Background: The long-term effectiveness of potent three-drug antiretroviral regimens for the treatment of human immunodeficiency virus type 1 (HIV-1) infection is limited by problems related to compliance and tolerability. We investigated whether two-drug maintenance therapy would suppress viral replication after a three-month period of aggressive triple-drug induction therapy.
Methods: A total of 378 HIV-1-infected adults who had not received previous antiretroviral treatment received three months of induction therapy consisting of 300 mg of zidovudine every 12 hours, 150 mg of lamivudine every 12 hours, and 800 mg of indinavir every 8 hours. The 279 patients in whom the plasma HIV-1 RNA titer fell below 500 copies per milliliter after two months of triple-drug therapy, and who completed the induction phase, were randomly assigned at month 3 to one of the following three open-label maintenance regimens: zidovudine, lamivudine, and indinavir; zidovudine and lamivudine; or zidovudine and indinavir. The primary end point was an increase in HIV-1 RNA levels to 500 copies or more per milliliter during the maintenance phase.

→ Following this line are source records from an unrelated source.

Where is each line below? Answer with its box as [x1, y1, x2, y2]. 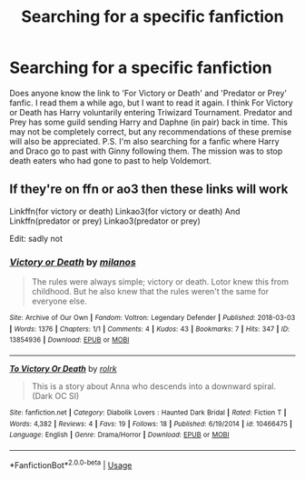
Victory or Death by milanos [9, 255, 136, 268]
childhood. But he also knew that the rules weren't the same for [31, 286, 270, 297]
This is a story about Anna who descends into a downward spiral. [31, 381, 277, 392]
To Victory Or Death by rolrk [9, 364, 117, 375]
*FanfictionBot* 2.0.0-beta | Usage [9, 457, 133, 470]
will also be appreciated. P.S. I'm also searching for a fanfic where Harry [9, 135, 280, 146]
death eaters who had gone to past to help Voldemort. [9, 155, 212, 165]
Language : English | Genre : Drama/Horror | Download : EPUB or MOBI [9, 430, 230, 440]
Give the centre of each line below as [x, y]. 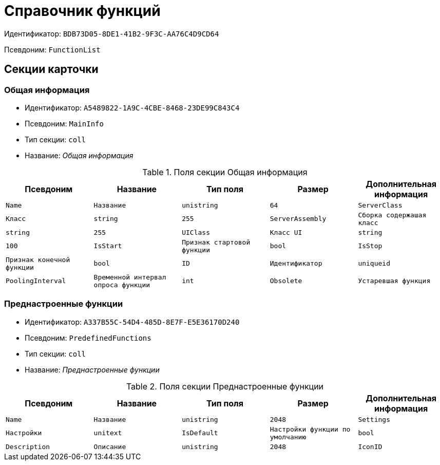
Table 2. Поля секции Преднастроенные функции [225, 386]
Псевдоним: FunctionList [52, 49]
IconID [370, 447]
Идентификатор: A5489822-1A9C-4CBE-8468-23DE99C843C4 [132, 107]
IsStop [370, 246]
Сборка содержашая [392, 215]
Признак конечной [38, 259]
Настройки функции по [310, 429]
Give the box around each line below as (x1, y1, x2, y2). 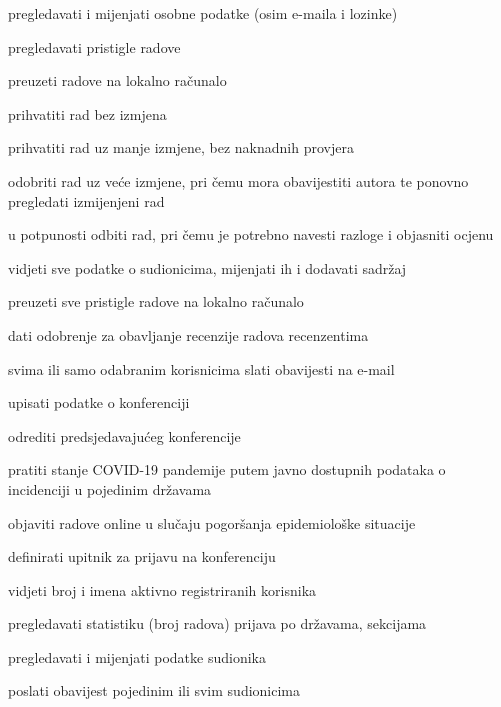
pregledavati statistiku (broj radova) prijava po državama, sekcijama (8, 613, 427, 634)
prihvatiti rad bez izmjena (8, 103, 167, 124)
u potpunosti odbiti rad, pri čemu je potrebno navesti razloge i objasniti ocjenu (8, 224, 494, 245)
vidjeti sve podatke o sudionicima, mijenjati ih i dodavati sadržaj (8, 257, 407, 278)
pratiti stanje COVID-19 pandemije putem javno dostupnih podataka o (8, 459, 446, 480)
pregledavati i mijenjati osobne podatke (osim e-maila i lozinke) (8, 3, 398, 23)
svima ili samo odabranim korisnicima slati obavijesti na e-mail (8, 358, 395, 379)
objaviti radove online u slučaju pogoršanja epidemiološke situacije (8, 512, 416, 533)
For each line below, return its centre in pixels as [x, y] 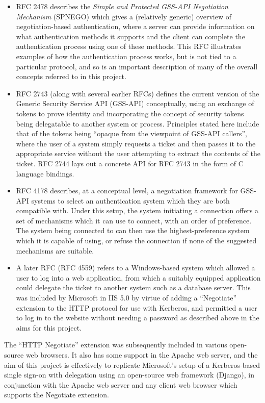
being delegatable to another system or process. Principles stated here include [138, 123]
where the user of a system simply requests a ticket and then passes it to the [136, 143]
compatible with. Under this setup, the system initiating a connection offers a [137, 210]
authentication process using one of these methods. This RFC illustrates [129, 46]
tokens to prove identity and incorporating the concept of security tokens [130, 113]
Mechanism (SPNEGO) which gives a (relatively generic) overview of [124, 16]
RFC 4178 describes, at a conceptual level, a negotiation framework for [127, 191]
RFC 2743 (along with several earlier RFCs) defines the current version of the [138, 93]
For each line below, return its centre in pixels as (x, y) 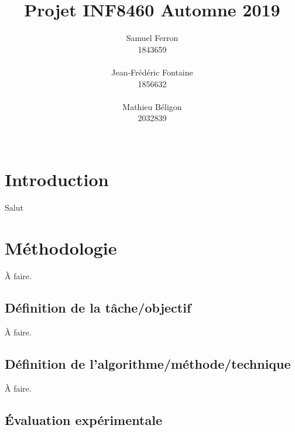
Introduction (57, 179)
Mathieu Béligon (152, 106)
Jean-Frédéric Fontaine (152, 72)
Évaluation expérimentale (83, 419)
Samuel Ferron (152, 38)
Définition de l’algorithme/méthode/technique (148, 363)
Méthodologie (61, 248)
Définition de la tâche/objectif (98, 308)
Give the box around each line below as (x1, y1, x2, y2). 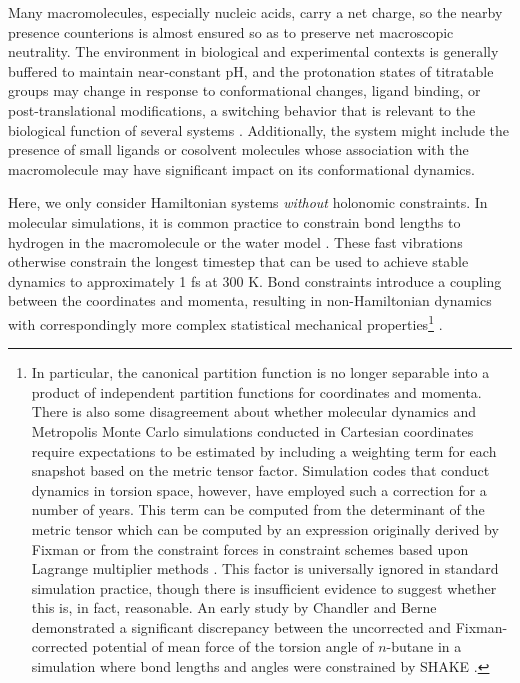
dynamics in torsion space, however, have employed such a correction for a (31, 479, 487, 500)
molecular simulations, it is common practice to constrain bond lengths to (8, 211, 461, 232)
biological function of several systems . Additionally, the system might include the (8, 119, 510, 140)
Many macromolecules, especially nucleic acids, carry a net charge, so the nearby (8, 2, 503, 22)
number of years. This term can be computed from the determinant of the (31, 499, 485, 520)
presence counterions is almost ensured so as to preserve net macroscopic (8, 21, 454, 42)
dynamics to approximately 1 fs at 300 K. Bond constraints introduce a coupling (8, 270, 502, 291)
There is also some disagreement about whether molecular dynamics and (31, 401, 477, 422)

Results: The proportion of patients who reached the primary end point was significantly higher among patients receiving zidovudine plus lamivudine (29 of 93 patients, P<0.001) or zidovudine plus indinavir (21 of 94, P=0.01) than among patients receiving continued triple-drug therapy (8 of 92). This higher failure rate in the groups treated with the two-drug maintenance regimens was also observed in the subgroup of patients with maximally suppressed HIV-1 RNA (below 50 copies per milliliter) at the time of randomization to maintenance therapy.
Conclusions: In HIV-1-infected adults not previously treated with antiretroviral drugs whose plasma HIV-1 RNA levels fell below 500 copies per milliliter after three months of induction therapy with zidovudine, lamivudine, and indinavir, two-drug maintenance therapy was less effective in sustaining a reduced viral load than continued three-drug therapy.